The concierge had a very important social function, although no one can actually name it. Not only was she effectively the lone housewife in an apartment block full of workers - taking in deliveries, letting people into their homes when they had forgotten their keys, making sure that elderly residents were all right - she also had a more general role in law enforcement.
She tackled any bad behaviour that occurred in public, in a way which is only a dim memory for most modern police forces.
The concierge was always on the beat. She never had a squad car to cruise around in. Her policy was one of zero tolerance.
God help you if you threw litter on the section of pavement which the concierge swept daily, as she gathered the local gossip. God help you if you parked across the entrance to her block of flats.
Because her duties were totally domestic - traditional women's work, and thus viewed as trivial - she was actually allowed latitude, and kept an eye on a wide variety of things.
Here was someone who knew the shopkeepers, the police officers and the bin men of her neighbourhood. She had no compunction about correcting other people's children. The speciality of the concierge was communication, or in the case of the adulterous liaisons in which the French like to present themselves as expert, non-communication. Anyone who ever wondered at the privacy of a French apartment block had the concierge to thank for it.
The remaining concierges even have their own magazine, a sure sign of professional pride. It is an in-house publication, as it were, called L'Écho des Concierges. Recently 100 concierges joined forces to lobby parliament about the endangered future of their calling. These are not people to mess with.
In Russia the babushka was a similar figure. The babushka was the only person, in Soviet times, who would take on the authorities . The Russian respect for anyone who had survived the second World War protected her when she tackled officialdom, and even young men were frightened of her. It was a very old lady with a broom who saved me from a nasty situation - being physically threatened in the street by a stranger - when I was walking about Moscow alone, many years ago.
This tiny creature saw off the terrifying presence in no time. I could only babble English at her in relief as she, toothless and fearless, babbled at me in Russian. I cannot remember now if I even knew the Russian for thank you.
In New York they have the all-powerful doorman, a vital figure for any apartment dweller. And what do we have, in our blocks of new apartments? No one. No one to change the light bulbs in the hall, to let in the plumber, or to keep an eye on things. No one to make sure that drivers do not empty their ashtrays on to the tarmac of those expensive parking spaces.
Irish apartments come with no maintenance facilities at all, let alone a concierge. It is hardly surprising so many of them are empty (although I noticed in yesterday's paper that a concierge was a selling point for apartments in Clontarf).
In Ireland our old people have been swept out of the cities, and even out of the smaller towns. We have lost a lot, at a time when we need more supervision of our communal life, not less.

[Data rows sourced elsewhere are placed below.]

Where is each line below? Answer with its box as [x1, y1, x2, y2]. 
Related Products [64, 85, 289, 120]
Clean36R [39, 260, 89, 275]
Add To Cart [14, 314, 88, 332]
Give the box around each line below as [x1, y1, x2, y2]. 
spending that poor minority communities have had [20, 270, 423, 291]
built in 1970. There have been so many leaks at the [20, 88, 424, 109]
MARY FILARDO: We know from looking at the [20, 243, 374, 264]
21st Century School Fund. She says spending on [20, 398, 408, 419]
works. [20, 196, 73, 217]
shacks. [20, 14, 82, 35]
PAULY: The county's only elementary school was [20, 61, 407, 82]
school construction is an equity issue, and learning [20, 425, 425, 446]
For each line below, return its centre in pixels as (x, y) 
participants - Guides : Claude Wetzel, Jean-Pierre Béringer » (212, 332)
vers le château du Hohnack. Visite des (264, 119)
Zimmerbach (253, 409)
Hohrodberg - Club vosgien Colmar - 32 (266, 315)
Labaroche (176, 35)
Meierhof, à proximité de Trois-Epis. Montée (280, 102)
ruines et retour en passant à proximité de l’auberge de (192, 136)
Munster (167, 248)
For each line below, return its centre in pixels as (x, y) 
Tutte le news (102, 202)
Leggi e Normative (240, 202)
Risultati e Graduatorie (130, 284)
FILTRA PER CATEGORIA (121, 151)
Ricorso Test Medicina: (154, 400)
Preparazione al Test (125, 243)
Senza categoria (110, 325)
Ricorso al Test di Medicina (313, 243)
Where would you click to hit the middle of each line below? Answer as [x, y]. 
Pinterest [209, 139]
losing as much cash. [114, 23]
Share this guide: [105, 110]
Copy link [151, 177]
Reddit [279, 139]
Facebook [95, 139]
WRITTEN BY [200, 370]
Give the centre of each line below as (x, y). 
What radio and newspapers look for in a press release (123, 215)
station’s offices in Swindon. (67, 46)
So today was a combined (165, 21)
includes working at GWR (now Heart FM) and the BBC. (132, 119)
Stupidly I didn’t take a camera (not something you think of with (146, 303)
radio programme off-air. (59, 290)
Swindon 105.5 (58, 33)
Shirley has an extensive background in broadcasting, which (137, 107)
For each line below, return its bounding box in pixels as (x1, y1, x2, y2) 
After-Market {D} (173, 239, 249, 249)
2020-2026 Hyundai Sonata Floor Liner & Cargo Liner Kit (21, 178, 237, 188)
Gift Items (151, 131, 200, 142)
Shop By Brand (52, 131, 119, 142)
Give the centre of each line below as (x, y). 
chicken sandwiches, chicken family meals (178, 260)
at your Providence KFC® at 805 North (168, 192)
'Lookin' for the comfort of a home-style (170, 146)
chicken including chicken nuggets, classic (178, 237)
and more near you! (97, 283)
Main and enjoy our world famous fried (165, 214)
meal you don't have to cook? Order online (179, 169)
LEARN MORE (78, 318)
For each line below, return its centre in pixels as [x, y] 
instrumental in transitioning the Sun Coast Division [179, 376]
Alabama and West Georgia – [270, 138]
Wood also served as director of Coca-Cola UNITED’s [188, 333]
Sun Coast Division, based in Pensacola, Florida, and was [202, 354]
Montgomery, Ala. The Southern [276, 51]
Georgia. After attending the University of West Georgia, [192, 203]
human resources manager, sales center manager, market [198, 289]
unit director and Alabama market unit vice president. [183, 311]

We have lost a whole generation of people who had a very clear idea of what constitutes good behaviour, who knew that it is the small things in life that matter, and who were unafraid to voice their view. It would be interesting to see the reaction of a French concierge on an Irish street when Irish adults cycle on the footpath as they so blithely do, at least in Dublin. Perhaps the folks beyond Clontarf should buy some decommissioned concierges in... now that the French appear to be finished with them.